Soil bacterial communities contribute to soil ecosystem processes by regulating the decomposition of organic matter and mineralisation of soil nutrients, amongst others. Such functions of soil microorganisms are vital for soil ecosystem functioning and health. The present study investigated the soil bacterial community structure and functions in post-coal mining reclamation and unmined reference areas across three coal mining sites. Furthermore, a differential abundance testing was performed to identify species and predicted functions which are discriminatory between these two areas towards identifying potential bioindicator species or functions for monitoring soil ecosystem health in mining-disturbed soil environments.

The textural classification of reference soils differed from reclamation soils at all sites. The lower silt fraction and organic matter content of reclamation soils suggest that reclamation soils were less fertile compared to the reference sites. This is because the silt and organic matter content of the soil are vital to nutrient retention and availability as well as for improved soil aeration and structure26. Furthermore, the higher clay content of reclamation soils may predispose high compaction, poor aeration and poor penetration of plant roots. Reclamation soils generally had higher bulk density compared to unmined soils (Table 1). These observations of higher bulk density in disturbed soils can be attributed to compaction from the use of heavy machinery during the replacement of soils in mined-out areas, and the higher fraction of clayey fractions in reclamation soils and they are similar to observations made in earlier studies on stockpiles and reclamation areas3,6,27. Although differences in pH were not significant between soil histories, pH values in most soils were sub-optimal (acidic) for most crops28. The low pH (acidity) values are likely due to the leaching of basic ions or oxidation of soil sulphide compounds6,29. The observation of no significant differences in most chemical properties (e.g. pH, EC, CEC, OM) (Table 1) between reclamation sites and references sites are similar to the earlier observations by Paterson et al.6, Claassens et al.21 and Claassens et al.19, who observed no major differences in selected chemical properties between post-coal mining reclamation sites and unmined adjacent reference soils in South Africa. These observations can be attributed to the fact that the reference soils are not being utilised, and hence are not replenished with nutrients and organic matter. From a land-use perspective, soils in both reclamation and reference soils will require liming and fertilisation prior to use in agriculture or pasture26,28.

The observations of no differences in the Shannon-Wiener index of diversity and evenness derived from community-level physiological profiling (CLPP) (Table S1) suggests that the microbial communities of reclamation soils and reference soils have similar metabolic capabilities for utilising the diverse carbon sources provided in the assay. The evenness values also suggest that the proportion of the physiologically distinct (with respect to carbon utilisation) species in the community are similar across soils. In a study by Markowicz et al.17, no differences were observed in the functional diversity (as determined by carbon utilisation profiles) of plant-associated microbial communities in coal mining soil stockpiles - of different ages of natural reclamation. Summarily, these observations hint at functional redundancy within the microbial communities for metabolising carbon. However, the observation of higher microbial diversities (H′ index) in the reference soil compared to reclaimed soils in most of the sites (Table 2) are similar to observations of Lewis et al.30 who observed that based on CLPP, higher microbial diversity was observed in unmined soils compared to those in post-bauxite reclamation soils irrespective of reclamation age.
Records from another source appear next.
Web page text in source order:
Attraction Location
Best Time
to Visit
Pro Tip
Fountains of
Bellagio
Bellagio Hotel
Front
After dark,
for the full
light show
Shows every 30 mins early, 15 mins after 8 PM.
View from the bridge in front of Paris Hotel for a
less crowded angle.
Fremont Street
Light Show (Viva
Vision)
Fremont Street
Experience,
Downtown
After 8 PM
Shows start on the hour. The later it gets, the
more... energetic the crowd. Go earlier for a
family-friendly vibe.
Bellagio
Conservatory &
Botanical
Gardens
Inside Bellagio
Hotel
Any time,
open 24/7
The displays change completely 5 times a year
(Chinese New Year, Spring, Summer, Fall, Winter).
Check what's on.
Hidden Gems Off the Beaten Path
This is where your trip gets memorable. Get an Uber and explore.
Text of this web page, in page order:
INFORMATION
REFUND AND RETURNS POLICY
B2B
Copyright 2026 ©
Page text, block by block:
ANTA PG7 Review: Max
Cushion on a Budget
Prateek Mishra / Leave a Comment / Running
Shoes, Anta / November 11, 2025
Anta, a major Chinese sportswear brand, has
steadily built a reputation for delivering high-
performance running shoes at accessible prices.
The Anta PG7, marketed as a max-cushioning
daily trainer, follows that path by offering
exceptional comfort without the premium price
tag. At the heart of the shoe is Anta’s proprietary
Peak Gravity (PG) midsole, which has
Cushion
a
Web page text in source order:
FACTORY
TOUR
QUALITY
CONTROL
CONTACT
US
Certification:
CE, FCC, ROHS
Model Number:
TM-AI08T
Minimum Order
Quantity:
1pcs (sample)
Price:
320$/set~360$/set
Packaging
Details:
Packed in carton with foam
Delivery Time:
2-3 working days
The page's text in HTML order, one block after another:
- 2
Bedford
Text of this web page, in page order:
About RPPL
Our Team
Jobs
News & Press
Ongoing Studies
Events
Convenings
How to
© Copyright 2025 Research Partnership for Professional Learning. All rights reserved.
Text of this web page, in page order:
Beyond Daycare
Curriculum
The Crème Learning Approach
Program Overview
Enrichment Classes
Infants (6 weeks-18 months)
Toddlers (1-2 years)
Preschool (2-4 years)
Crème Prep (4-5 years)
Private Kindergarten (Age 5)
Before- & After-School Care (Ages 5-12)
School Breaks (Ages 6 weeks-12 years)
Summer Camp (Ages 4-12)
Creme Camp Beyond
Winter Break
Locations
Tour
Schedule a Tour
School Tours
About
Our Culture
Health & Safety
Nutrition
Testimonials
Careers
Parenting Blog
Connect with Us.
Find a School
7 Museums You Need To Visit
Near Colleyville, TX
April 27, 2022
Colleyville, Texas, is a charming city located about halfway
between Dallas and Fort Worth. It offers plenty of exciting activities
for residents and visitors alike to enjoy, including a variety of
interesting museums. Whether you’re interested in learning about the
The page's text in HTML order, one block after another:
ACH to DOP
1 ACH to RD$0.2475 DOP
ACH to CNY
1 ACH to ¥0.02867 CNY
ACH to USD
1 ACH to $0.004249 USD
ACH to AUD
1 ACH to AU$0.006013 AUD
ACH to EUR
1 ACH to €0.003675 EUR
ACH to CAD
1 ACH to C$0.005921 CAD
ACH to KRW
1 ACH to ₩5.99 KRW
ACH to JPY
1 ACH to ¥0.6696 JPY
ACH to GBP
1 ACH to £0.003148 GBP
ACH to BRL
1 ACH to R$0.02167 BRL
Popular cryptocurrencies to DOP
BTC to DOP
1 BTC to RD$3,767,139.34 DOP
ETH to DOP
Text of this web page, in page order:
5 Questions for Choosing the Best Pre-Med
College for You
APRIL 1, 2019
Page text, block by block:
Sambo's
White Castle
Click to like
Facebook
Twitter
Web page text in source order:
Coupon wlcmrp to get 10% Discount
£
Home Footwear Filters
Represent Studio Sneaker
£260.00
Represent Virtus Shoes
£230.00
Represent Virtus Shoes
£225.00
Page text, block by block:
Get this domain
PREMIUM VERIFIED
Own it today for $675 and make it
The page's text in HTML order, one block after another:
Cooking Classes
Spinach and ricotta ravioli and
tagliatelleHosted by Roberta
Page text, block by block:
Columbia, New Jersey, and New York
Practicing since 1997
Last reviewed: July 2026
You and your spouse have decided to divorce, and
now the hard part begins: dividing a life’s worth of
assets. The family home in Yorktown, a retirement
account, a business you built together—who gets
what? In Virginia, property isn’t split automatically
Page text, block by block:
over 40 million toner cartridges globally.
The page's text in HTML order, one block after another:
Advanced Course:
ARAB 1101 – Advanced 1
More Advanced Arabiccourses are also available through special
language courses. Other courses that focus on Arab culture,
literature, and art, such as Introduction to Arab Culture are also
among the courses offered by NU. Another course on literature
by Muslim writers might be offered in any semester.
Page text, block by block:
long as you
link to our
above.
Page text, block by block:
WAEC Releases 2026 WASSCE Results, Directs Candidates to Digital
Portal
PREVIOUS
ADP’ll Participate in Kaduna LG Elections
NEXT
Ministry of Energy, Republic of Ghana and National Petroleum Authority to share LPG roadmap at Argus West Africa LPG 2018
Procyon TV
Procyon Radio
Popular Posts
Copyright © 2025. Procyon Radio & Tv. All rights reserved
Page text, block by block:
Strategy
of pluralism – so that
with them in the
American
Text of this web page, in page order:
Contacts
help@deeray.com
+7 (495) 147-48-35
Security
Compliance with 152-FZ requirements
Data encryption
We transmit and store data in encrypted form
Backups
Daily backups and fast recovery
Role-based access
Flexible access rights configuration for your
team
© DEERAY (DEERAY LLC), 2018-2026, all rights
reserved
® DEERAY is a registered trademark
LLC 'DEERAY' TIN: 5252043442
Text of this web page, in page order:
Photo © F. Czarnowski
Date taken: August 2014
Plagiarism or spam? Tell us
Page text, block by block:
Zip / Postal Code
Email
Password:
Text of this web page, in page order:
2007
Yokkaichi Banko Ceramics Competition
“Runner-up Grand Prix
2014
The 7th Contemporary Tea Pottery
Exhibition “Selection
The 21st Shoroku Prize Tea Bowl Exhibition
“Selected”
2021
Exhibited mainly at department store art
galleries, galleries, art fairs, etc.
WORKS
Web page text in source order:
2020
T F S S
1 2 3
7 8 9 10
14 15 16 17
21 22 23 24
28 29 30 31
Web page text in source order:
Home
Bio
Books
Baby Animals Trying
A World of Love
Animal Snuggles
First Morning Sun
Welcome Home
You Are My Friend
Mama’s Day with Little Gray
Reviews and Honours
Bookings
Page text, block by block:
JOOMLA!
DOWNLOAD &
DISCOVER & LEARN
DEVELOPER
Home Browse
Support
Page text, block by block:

The reduction in Shannon-Wiener index with increasing age of reclamation soils may be due to the development of a streamlined functional community in the older reclamation soils18,31,32.

The average β-glucosidase, urease, alkaline- and acid phosphatases activities were lower in most reclamation soils compared to the adjacent reference soils, suggesting potentially lower (compared to reference soils) availability of carbon (e.g. cellobiose), N-mineralization (ammonification) and phosphates in most reclamation soils33,34,35. These enzymes are utilised as soil quality indicators for monitoring the response of soil organisms to disturbances in different soil ecosystems9,35,36,37,38. Furthermore, the significant interaction effect of fixed factors on these enzyme activities suggests that they are sensitive to differences between sites and soil disturbances9,37,39. The values obtained for enzyme activities in all reclamation soils are within the range obtained for post-oil mining reclamation soils40 and post-coal mining reclamations soils19,41. The comparability of the enzyme activity values to those obtained fertilised soils under cultivation42,43 and pasture soils37 suggest similar ecosystem functional capabilities of the reclamation soil microbial communities, and thus, provide indications of the potential suitability of these soils for agriculturally-related uses. The overlaps in the range of enzyme activities values between reclamation soils and reference soils observed in most sites are similar to the reports of Claassens et al.19 and Claassens et al.41 on post-coal mining chronosequences. The increase in the activities of β-glucosidase, urease, alkaline- and acid phosphatases with increasing age of reclamation soils suggests the restoration of ecological functions of soil microbial communities over chronological age. Importantly, the activities of these soil enzymes are usually related to the soil physicochemical properties, particularly soil carbon, phosphate and nitrogen content44. Positive correlations between beta-glucosidase and organic matter were observed, although not significant, while the correlations between alkaline- or acid -phosphatases and phosphate content of the soil were very weak. These observations are likely due to the specificity of β-glucosidase to cellobiose, which is only a fraction of the total organic matter, and because underlying effects of site, soil histories or both factors on soil organic matter and phosphates were not considered in the correlational analysis.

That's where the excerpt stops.